Kehadiran kapal di Tanjung Priok menjadi bagian dari proses penerimaan kapal tersebut di Indonesia. Kapal ini sebelumnya dioperasikan oleh Angkatan Laut Italia dan memiliki riwayat keterlibatan dalam sejumlah operasi militer.
Tenaga dan kemampuan jelajah
Berdasarkan informasi yang tercantum dalam naskah sumber, Giuseppe Garibaldi menggunakan empat turbin gas CODAG Fiat yang dibangun di bawah lisensi GE. Sistem tersebut menghasilkan daya berkelanjutan sebesar 81.000 hp atau sekitar 60 MW.
Tenaga tersebut disalurkan melalui dua poros dengan kecepatan maksimum mencapai 30 knot atau sekitar 56 kilometer per jam. Kapal juga disebut mampu menempuh jarak hingga 7.000 mil laut atau sekitar 13.000 kilometer pada kecepatan sekitar 20 knot.
Persenjataan dan sistem pertahanan
Giuseppe Garibaldi dilengkapi sejumlah persenjataan untuk mendukung kemampuan tempurnya. Di bagian buritan terdapat empat sistem peluru kendali darat-ke-darat jarak pendek Otomat Mk2 serta dua peluncur torpedo tiga tabung ILAS.
Untuk pertahanan udara, kapal tersebut memiliki dua peluncur surface-to-air missile (SAM) delapan sel yang menggunakan rudal SARH Aspide. Kapal juga dilengkapi tiga sistem close-in weapon system (CIWS) Oto Melara kembar 40L70 DARDO.
Sistem perlindungan kapal diperkuat dengan sejumlah perangkat penangkal. Di antaranya dua peluncur SCLAR 20 laras untuk sekam, umpan, suar, atau pengacau, sistem antitorpedo SLQ-25 Nixie dan SLAT, serta sistem electronic countermeasures (ECM).
Kapal tersebut tercatat menjalani modernisasi pada 2003 dan restrukturisasi besar-besaran pada 2013.

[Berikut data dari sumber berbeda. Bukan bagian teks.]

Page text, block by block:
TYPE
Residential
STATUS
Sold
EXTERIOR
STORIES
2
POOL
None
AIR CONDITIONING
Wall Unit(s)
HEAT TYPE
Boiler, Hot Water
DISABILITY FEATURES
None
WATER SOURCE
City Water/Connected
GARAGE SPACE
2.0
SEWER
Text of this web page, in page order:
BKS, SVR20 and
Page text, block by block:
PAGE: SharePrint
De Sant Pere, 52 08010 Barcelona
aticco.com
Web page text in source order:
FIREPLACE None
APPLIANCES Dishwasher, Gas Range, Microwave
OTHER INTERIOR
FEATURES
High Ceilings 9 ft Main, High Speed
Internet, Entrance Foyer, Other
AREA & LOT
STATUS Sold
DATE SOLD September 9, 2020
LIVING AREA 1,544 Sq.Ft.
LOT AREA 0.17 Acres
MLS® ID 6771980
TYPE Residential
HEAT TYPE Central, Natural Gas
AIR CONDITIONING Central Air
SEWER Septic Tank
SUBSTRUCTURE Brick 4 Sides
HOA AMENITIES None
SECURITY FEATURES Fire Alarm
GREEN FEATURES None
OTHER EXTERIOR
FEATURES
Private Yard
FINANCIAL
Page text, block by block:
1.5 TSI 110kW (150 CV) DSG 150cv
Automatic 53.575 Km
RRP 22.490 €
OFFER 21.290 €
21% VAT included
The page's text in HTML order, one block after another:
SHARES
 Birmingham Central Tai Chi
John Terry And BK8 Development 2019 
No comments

Pernah terlibat dalam sejumlah operasi militer
Selama bertugas bersama Angkatan Laut Italia, Giuseppe Garibaldi terlibat dalam berbagai operasi militer. Salah satunya berlangsung saat Perang Kosovo pada 1999.
Pada 13 Mei hingga awal Juni 1999, pesawat tempur Harrier AV-8B II+ yang dioperasikan dari Giuseppe Garibaldi menjalankan 30 serangan mendadak dengan total 63 jam penerbangan. Pesawat-pesawat tersebut menggunakan bom Mk 82, GBU-16, dan rudal AGM-65 Maverick.

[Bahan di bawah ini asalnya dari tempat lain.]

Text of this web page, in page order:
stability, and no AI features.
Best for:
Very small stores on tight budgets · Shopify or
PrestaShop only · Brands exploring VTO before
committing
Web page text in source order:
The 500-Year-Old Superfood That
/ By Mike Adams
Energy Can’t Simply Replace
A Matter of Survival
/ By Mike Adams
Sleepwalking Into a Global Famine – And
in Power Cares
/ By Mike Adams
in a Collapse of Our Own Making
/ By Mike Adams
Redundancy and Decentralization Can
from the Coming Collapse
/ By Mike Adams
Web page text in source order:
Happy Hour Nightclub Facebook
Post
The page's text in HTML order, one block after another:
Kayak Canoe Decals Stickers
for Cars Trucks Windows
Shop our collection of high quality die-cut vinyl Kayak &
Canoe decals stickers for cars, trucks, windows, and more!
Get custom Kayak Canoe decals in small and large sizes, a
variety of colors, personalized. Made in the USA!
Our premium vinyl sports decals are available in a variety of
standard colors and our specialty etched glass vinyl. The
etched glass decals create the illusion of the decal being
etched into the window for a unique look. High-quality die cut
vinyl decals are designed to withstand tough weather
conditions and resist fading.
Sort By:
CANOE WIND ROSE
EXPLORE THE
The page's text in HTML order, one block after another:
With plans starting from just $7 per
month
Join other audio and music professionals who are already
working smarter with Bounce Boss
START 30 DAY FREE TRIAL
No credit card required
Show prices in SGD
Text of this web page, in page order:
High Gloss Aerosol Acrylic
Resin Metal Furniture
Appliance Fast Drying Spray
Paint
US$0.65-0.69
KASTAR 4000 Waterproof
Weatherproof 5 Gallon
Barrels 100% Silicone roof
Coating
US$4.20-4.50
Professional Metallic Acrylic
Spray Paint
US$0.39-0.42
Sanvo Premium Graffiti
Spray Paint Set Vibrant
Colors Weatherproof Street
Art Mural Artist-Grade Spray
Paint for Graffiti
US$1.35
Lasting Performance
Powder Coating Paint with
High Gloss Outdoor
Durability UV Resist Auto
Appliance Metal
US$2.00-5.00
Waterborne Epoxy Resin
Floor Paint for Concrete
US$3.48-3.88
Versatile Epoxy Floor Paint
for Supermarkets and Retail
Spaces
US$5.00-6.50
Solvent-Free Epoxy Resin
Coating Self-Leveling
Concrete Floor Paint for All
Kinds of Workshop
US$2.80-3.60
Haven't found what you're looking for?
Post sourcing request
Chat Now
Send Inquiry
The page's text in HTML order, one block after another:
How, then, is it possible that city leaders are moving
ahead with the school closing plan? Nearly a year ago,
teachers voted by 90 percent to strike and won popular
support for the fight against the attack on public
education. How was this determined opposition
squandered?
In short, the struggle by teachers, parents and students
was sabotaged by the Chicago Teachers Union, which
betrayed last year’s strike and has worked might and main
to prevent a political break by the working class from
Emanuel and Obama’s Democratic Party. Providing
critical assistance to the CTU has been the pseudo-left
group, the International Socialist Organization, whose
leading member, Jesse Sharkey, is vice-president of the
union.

Kapal ini juga terlibat dalam Operasi Restore Hope di Somalia untuk mendukung operasi amfibi kontingen Italia. Pada 1995, Giuseppe Garibaldi kembali dikerahkan ke Somalia guna mendukung kontingen Perserikatan Bangsa-Bangsa (PBB) dalam UNOSOM Task Force.
Dikerahkan dalam Operasi Enduring Freedom
Giuseppe Garibaldi juga pernah digunakan dalam Operasi Enduring Freedom di Afganistan setelah serangan 11 September 2001 dan dimulainya perang melawan teror yang dideklarasikan Presiden Amerika Serikat George W. Bush.

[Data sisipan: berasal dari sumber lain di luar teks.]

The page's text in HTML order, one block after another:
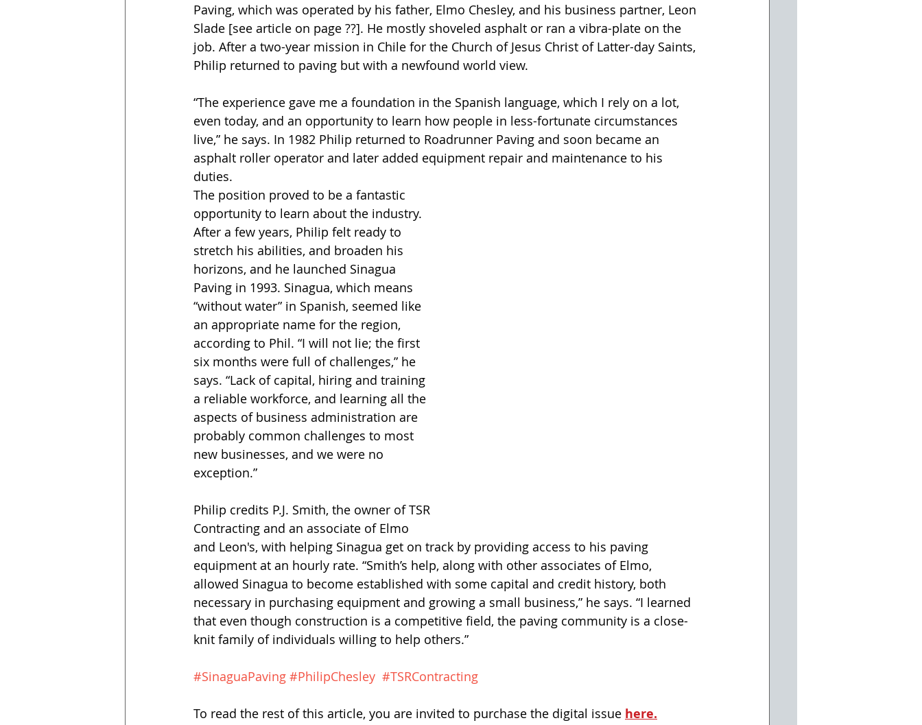
Paving, which was operated by his father, Elmo Chesley, and his business partner, Leon
Slade [see article on page ??]. He mostly shoveled asphalt or ran a vibra-plate on the
job. After a two-year mission in Chile for the Church of Jesus Christ of Latter-day Saints,
Philip returned to paving but with a newfound world view.
“The experience gave me a foundation in the Spanish language, which I rely on a lot,
even today, and an opportunity to learn how people in less-fortunate circumstances
live,” he says. In 1982 Philip returned to Roadrunner Paving and soon became an
asphalt roller operator and later added equipment repair and maintenance to his
duties.
The position proved to be a fantastic
opportunity to learn about the industry.
After a few years, Philip felt ready to
stretch his abilities, and broaden his
horizons, and he launched Sinagua
Paving in 1993. Sinagua, which means
“without water” in Spanish, seemed like
an appropriate name for the region,
according to Phil. “I will not lie; the first
six months were full of challenges,” he
says. “Lack of capital, hiring and training
a reliable workforce, and learning all the
aspects of business administration are
probably common challenges to most
new businesses, and we were no
exception.”
Philip credits P.J. Smith, the owner of TSR
Contracting and an associate of Elmo
and Leon's, with helping Sinagua get on track by providing access to his paving
equipment at an hourly rate. “Smith’s help, along with other associates of Elmo,
allowed Sinagua to become established with some capital and credit history, both
necessary in purchasing equipment and growing a small business,” he says. “I learned
that even though construction is a competitive field, the paving community is a close-
knit family of individuals willing to help others.”
#SinaguaPaving #PhilipChesley #TSRContracting
To read the rest of this article, you are invited to purchase the digital issue here.
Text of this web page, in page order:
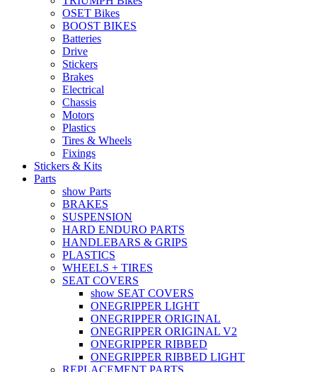
OSET Bikes
BOOST BIKES
Batteries
Drive
Stickers
Brakes
Electrical
Chassis
Motors
Plastics
Tires & Wheels
Fixings
Stickers & Kits
Parts
show Parts
BRAKES
SUSPENSION
HARD ENDURO PARTS
HANDLEBARS & GRIPS
PLASTICS
WHEELS + TIRES
SEAT COVERS
show SEAT COVERS
ONEGRIPPER LIGHT
ONEGRIPPER ORIGINAL
ONEGRIPPER ORIGINAL V2
ONEGRIPPER RIBBED
ONEGRIPPER RIBBED LIGHT
REPLACEMENT PARTS
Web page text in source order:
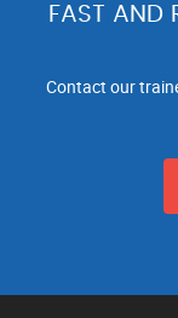
FAST AND
Contact our

Dalam misi tersebut, Giuseppe Garibaldi ditugaskan sebagai kapal komando GRUPNAVIT I atau Grup Angkatan Laut Italia ke-1. Kelompok tersebut juga mencakup kapal Zeffiro, tim patroli, serta kapal pemasok penerbang Etna.
Kelompok itu berlayar dari Taranto pada 18 November 2001. Tugas yang dijalankan mencakup intersepsi, dukungan laut dan udara, serta interdiksi pesawat di Afganistan.
Dengan sejarah operasi militer dan kemampuan tempur tersebut, kedatangan ITS Giuseppe Garibaldi di Tanjung Priok menjadi bagian penting dari proses penerimaan kapal yang disebut akan menjadi kapal induk pertama Indonesia melalui skema hibah pertahanan.